WavePro: Clock-less Wave-Propagated Pipeline Compiler for Low-Power and High-Throughput Computation
Yehuda Kraa, Tzachi Noyb and Adam Temanc
Faculty of Engineering Bar-Ilan University Ramat Gan, Israel
ayehuda.kra@biu.ac.il
btzachi.noy@biu.ac.il
cadam.teman@biu.ac.il
ABSTRACT
Clock-less Wave-Propagated Pipelining is a longknown approach to achieve high-throughput without the overhead of costly sampling registers. However, due to many design challenges, which have only increased with technology scaling, this approach has never been widely accepted and has generally been limited to small and very specific demonstrations. This paper addresses this barrier by presenting WavePro, a generic and scalable algorithm, capable of skew balancing any combinatorial logic netlist for the application of wave-pipelining.

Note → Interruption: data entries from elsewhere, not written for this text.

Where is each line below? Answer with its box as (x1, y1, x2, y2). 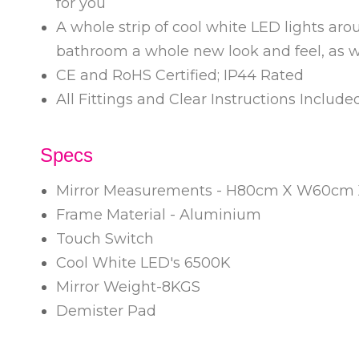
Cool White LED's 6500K (56, 254, 235, 272)
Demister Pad (56, 302, 156, 320)
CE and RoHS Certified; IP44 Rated (56, 67, 304, 84)
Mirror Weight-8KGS (56, 278, 200, 296)
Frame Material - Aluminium (56, 206, 265, 224)
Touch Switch (56, 230, 154, 248)
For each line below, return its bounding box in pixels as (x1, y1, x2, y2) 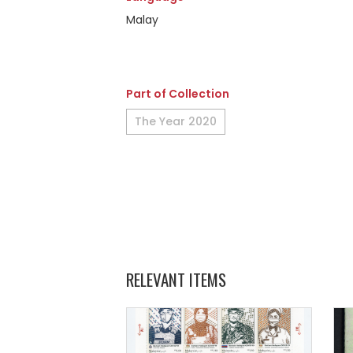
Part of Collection (126, 86, 229, 102)
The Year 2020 (135, 113, 217, 129)
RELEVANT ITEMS (126, 267, 226, 292)
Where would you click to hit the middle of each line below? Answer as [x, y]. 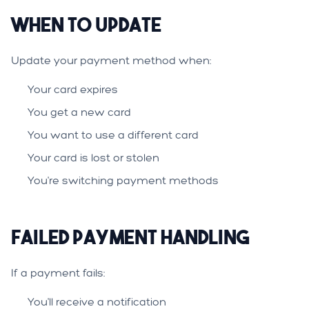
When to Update [86, 24]
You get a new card [79, 112]
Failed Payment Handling [130, 237]
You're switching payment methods [123, 180]
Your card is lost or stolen [93, 158]
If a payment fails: [58, 273]
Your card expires [73, 89]
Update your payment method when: [111, 60]
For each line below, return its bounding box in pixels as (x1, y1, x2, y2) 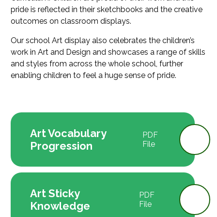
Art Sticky (30, 187, 80, 200)
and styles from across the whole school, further (11, 59, 184, 68)
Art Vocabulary (30, 127, 107, 139)
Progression (30, 139, 93, 152)
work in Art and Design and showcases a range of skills (11, 47, 206, 57)
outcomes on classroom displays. (11, 16, 132, 26)
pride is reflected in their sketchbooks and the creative (11, 5, 203, 14)
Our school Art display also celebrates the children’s (11, 36, 195, 45)
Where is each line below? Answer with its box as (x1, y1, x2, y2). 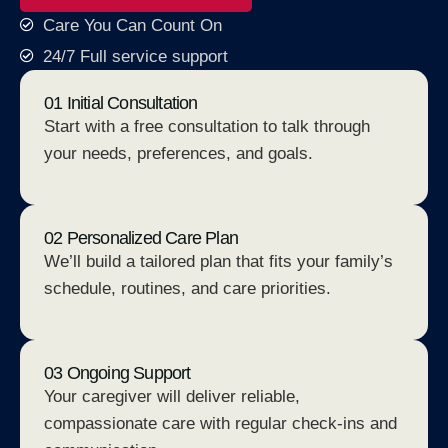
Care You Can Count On (42, 15, 222, 35)
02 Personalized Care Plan (44, 228, 238, 248)
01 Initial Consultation (44, 92, 198, 113)
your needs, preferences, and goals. (44, 143, 313, 163)
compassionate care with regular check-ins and (44, 414, 397, 434)
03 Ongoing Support (44, 363, 191, 384)
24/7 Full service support (42, 46, 228, 66)
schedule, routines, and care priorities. (44, 279, 331, 298)
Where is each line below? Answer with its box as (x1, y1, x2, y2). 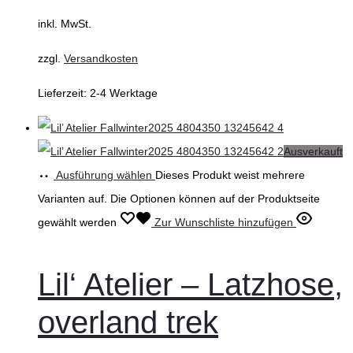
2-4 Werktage (90, 87, 158, 100)
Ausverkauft (284, 145, 343, 158)
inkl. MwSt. (38, 17, 91, 31)
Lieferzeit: (38, 87, 90, 100)
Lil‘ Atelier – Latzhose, (38, 267, 343, 303)
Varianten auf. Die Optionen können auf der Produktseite (38, 192, 320, 206)
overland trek (38, 305, 218, 340)
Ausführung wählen (56, 169, 152, 182)
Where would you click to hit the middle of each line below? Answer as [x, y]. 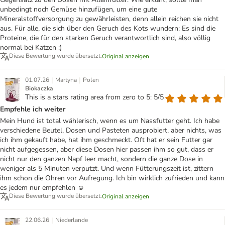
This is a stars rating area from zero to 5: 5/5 [94, 97]
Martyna [66, 80]
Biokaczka [39, 89]
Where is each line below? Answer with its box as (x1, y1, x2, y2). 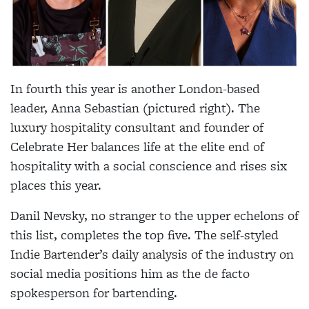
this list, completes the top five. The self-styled (10, 226, 279, 244)
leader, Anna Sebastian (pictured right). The (10, 99, 260, 117)
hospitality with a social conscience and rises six (10, 157, 287, 175)
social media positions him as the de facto (10, 264, 250, 283)
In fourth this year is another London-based (10, 79, 260, 98)
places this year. (10, 176, 101, 195)
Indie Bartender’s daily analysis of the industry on (10, 245, 294, 263)
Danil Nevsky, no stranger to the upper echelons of (10, 206, 299, 225)
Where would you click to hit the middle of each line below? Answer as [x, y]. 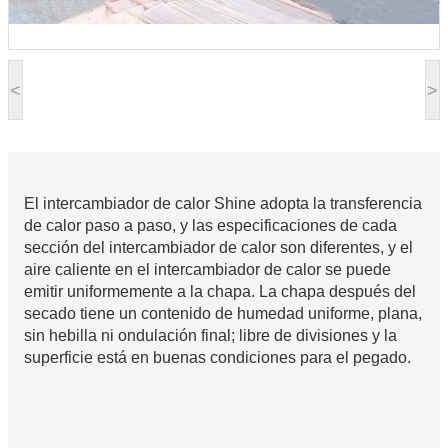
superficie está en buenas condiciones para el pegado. [217, 358]
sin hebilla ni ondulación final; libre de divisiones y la [210, 336]
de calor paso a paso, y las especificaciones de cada [210, 226]
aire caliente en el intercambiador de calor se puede [207, 270]
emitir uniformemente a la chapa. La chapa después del [220, 292]
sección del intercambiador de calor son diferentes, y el [218, 248]
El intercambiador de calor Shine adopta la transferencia [223, 204]
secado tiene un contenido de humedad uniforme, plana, [223, 314]
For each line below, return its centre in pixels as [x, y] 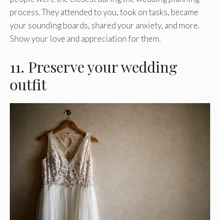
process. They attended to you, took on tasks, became [104, 12]
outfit [28, 84]
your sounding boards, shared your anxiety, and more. [105, 26]
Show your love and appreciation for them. [85, 39]
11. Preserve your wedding [94, 67]
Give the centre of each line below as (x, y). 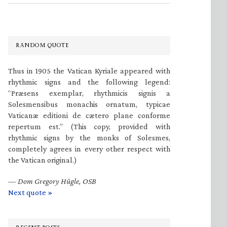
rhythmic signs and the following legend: (89, 82)
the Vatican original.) (43, 160)
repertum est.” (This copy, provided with (89, 126)
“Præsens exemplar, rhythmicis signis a (89, 93)
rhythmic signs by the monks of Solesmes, (89, 138)
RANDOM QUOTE (42, 45)
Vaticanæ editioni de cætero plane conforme (89, 115)
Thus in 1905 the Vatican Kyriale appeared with (89, 71)
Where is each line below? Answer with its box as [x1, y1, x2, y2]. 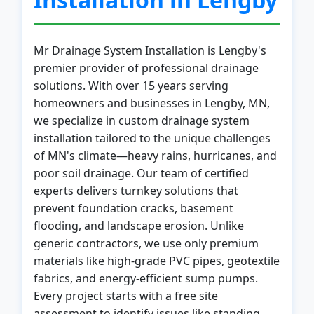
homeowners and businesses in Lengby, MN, [34, 95, 270, 111]
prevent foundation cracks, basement [34, 200, 233, 216]
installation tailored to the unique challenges [34, 130, 271, 146]
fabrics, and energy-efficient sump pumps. [34, 271, 258, 286]
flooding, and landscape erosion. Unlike [34, 218, 244, 233]
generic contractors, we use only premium [34, 235, 259, 251]
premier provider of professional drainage [34, 60, 259, 76]
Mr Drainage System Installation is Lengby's [34, 43, 266, 58]
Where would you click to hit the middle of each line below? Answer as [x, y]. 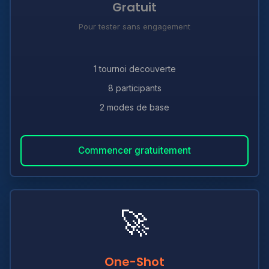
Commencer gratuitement [134, 150]
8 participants [134, 88]
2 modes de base [134, 107]
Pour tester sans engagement [134, 26]
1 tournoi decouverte [134, 69]
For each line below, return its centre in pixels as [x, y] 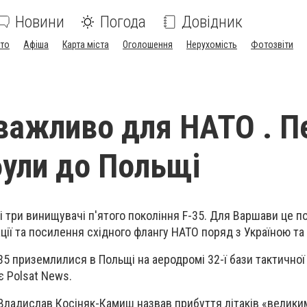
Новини [40, 22]
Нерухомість [212, 45]
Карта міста [86, 45]
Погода [123, 22]
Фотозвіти [272, 45]
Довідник [212, 22]
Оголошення [148, 45]
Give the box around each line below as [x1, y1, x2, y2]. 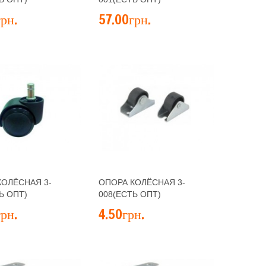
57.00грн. [99, 10, 151, 28]
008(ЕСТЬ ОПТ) [99, 189, 161, 199]
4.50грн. [99, 205, 144, 223]
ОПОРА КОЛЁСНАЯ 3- [99, 178, 185, 187]
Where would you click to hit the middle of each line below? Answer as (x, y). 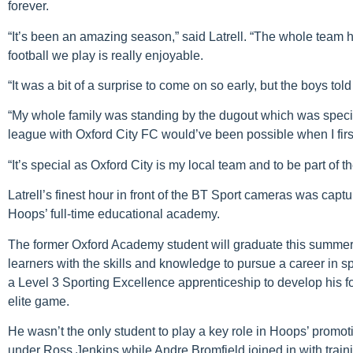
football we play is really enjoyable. (106, 55)
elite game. (39, 301)
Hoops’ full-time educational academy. (114, 214)
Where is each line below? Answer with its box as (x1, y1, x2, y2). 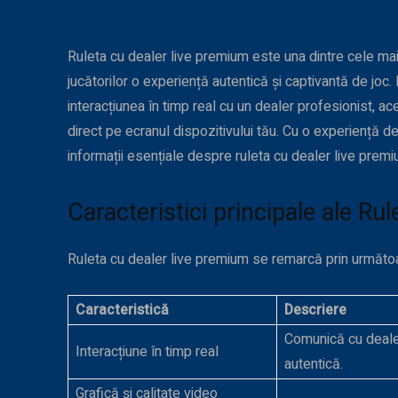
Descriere (284, 299, 346, 322)
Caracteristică (76, 299, 169, 322)
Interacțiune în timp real (76, 341, 219, 363)
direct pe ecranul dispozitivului (68, 121, 253, 143)
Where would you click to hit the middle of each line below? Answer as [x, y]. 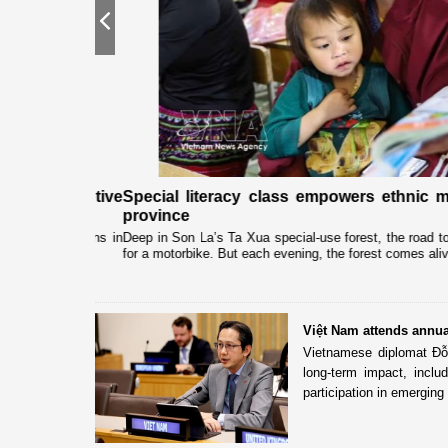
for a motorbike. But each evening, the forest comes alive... [267, 253]
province [128, 215]
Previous [137, 25]
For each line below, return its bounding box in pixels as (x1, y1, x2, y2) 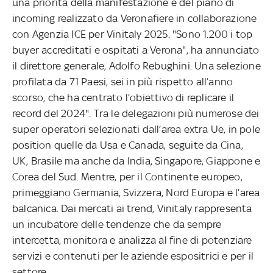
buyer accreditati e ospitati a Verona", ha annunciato (12, 43, 260, 56)
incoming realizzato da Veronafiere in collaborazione (12, 12, 257, 24)
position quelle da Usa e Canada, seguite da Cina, (12, 138, 243, 151)
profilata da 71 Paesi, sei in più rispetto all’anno (12, 75, 233, 88)
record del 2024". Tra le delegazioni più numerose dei (12, 107, 260, 119)
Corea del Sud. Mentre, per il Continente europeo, (12, 170, 243, 183)
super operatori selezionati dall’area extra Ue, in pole (12, 122, 261, 135)
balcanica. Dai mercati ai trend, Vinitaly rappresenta (12, 202, 252, 214)
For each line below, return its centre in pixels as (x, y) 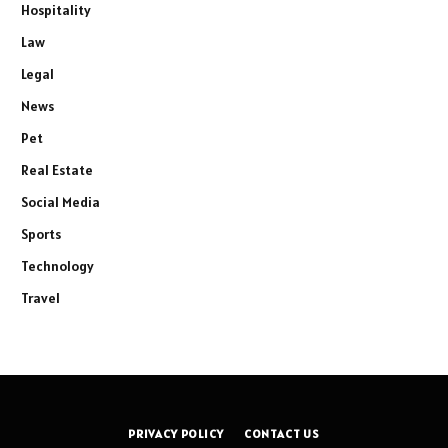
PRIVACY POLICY (175, 434)
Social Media (60, 202)
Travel (40, 298)
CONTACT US (282, 434)
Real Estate (57, 170)
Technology (57, 266)
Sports (41, 234)
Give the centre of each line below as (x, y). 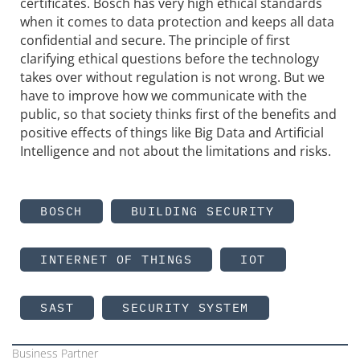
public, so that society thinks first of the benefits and (178, 114)
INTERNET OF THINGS (116, 259)
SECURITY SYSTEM (186, 307)
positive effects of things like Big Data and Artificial (172, 132)
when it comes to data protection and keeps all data (177, 21)
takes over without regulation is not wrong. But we (172, 77)
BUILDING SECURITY (202, 211)
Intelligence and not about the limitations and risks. (176, 151)
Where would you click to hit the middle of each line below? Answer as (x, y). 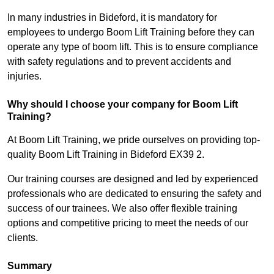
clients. (23, 238)
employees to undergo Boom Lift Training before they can (131, 32)
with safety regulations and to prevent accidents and (119, 62)
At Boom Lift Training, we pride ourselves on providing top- (134, 140)
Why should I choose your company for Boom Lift (123, 105)
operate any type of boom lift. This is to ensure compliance (133, 47)
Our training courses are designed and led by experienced (133, 179)
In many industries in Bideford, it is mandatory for (112, 18)
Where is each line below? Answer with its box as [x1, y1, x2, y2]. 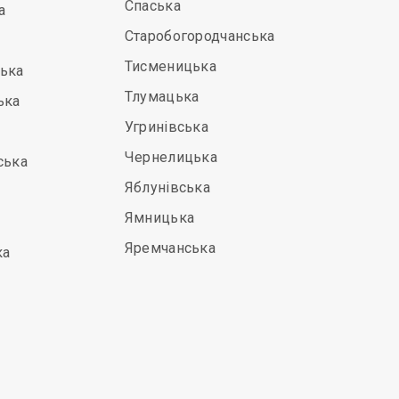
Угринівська [124, 118, 209, 135]
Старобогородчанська [124, 28, 275, 45]
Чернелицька [124, 149, 218, 166]
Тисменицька [124, 58, 217, 75]
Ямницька [124, 209, 195, 226]
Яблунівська [124, 179, 211, 196]
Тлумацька [124, 88, 199, 105]
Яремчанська [124, 240, 216, 256]

The algorithm was implemented in the WavePro Compiler automation utility, which interfaces with industry delays extraction and standard timing analysis tools to produce a sign-off quality result. The utility is demonstrated upon a dot-product accelerator in a 65nm CMOS technology, using a vendor-provided standard cell library and commercial timing analysis tools. By reducing the worstcase output skew by over 70%, the test case example was able to achieve equivalent throughput of an 8-staged sequentially pipelined implementation with power savings of almost 3×.
Keywords: Wave Propagation, Clock-less Wave Pipeline, High Throughput, Low Power.